GWAS data from over five million individuals from several different ancestral groups were included in the analysis., about 1.2 million of whom were from countries outside Europe. The data were used to predict multi-ancestry PRS from a combination of European and less abundant non-European population data.
In addition to providing comparative data on CT-SLEB and other approaches, the scientists also generated validated PRS for 13 complex traits using this multi-ancestry PRS tool.
What did the study show?
Improved PRS performance using CT-SLEB was observed in the groups from non-European countries as compared to the other simpler tools. This remained true regardless of whether the training dataset was small or large; however, this affected the accuracy of other PRS calculators. The greatest number of comparisons was conducted between CT-SLEB and PRS-CSx, the latter being a Bayesian approach.
CT-SLEB maintained or even surpassed the predictive accuracy of other tools that rely more heavily on computational analysis. As the sample size increases, CT-SLEB becomes more accurate, irrespective of the polygenicity, whereas with smaller samples, it performs better with lower polygenicity.
PRS-CSx performed better than CT-SLEB in many settings; however, both platforms perform best when using data from all five ancestries. Using two-ancestry data, CT-SLEB generates African PRS 25 times faster than PRS-CXs at only 4.3 minutes. When based on five-ancestry data, CT-SLEB was over 90 times faster, taking almost the same time as compared to 420 minutes.
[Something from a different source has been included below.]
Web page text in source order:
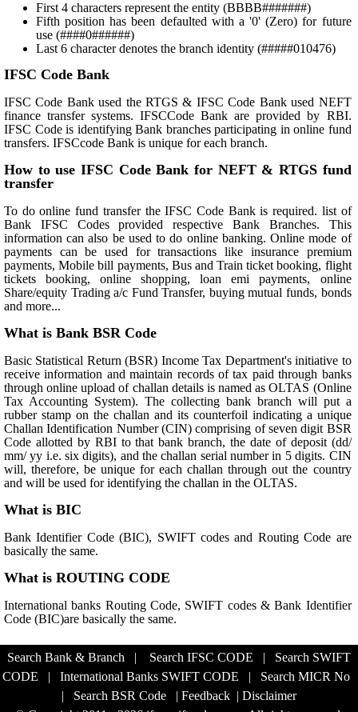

The predictive performance of PRS for minority groups generated by CT-SLEB was comparable to that for the European population if the former had sample sizes at least 45% as large as European cohorts. However, the sample size required for accurate prediction varies dramatically with the heritability of various traits.
CT-SLEB is easily scalable and can process a much larger number of SNPs. Thus, this platform is capable of improving its PRS performance in minority groups within the American population by using denser SNP panels.
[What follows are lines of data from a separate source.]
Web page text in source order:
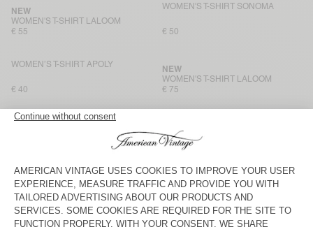
WOMEN'S T-SHIRT LALOOM
NEW
€ 55
WOMEN'S T-SHIRT SONOMA
€ 50
WOMEN’S T-SHIRT APOLY
€ 40
WOMEN'S T-SHIRT LALOOM
NEW
€ 75
WOMEN'S T-SHIRT JACKSONVILLE
€ 40
WOMEN'S T-SHIRT SONOMA
WOMEN'S T-SHIRT GAMIPY
BACK IN STOCK
WOMEN'S T-SHIRT DUALY
WOMEN'S T-SHIRT FIZVALLEY

For many polygenic traits, including the clinically important cardiovascular disease (CVD) trait, CT-SLEB predicted the risk much better than PRS-CSx and PolyPred-S+. Overall, these three outperformed other platforms; however, none was superior in all settings.
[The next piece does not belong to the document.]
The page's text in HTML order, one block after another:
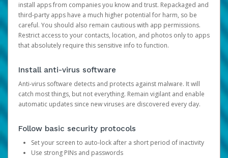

Even with the best-performing method and large sample, a substantial gap remained for PRS performance in non-EUR populations compared with the EUR Population.”
What are the implications?
CT-SLEB is a new and computationally scalable method for generating powerful PRSs using data from GWASs in diverse populations.”
The study findings emphasize the need to use multiple methods to generate PRSs across multiple ancestries. For African-American populations, representing African-origin populations that have little baseline polygenic data, with correspondingly lower polygenic prediction accuracy, CT-SLEB produced the most improvement in the PRS performance.
The simulation studies showed the need to determine sample sizes appropriate for such prediction. These studies also highlight the effects of variations in SNP density when predicting the risk of a trait among people of multiple ancestries, which will affect the choice of method for PRS generation.
CT-SLEB produces predictions an order of magnitude faster than PRS-CSx and is easily scalable for handling large increases in the number of SNPs and more populations.
- Zhang, H., Zhan, J., Jin, J., et al. (2023). A new method for multiancestry polygenic prediction improves performance across diverse populations. Nature Genetics. doi:10.1038/s41588-023-01501-z.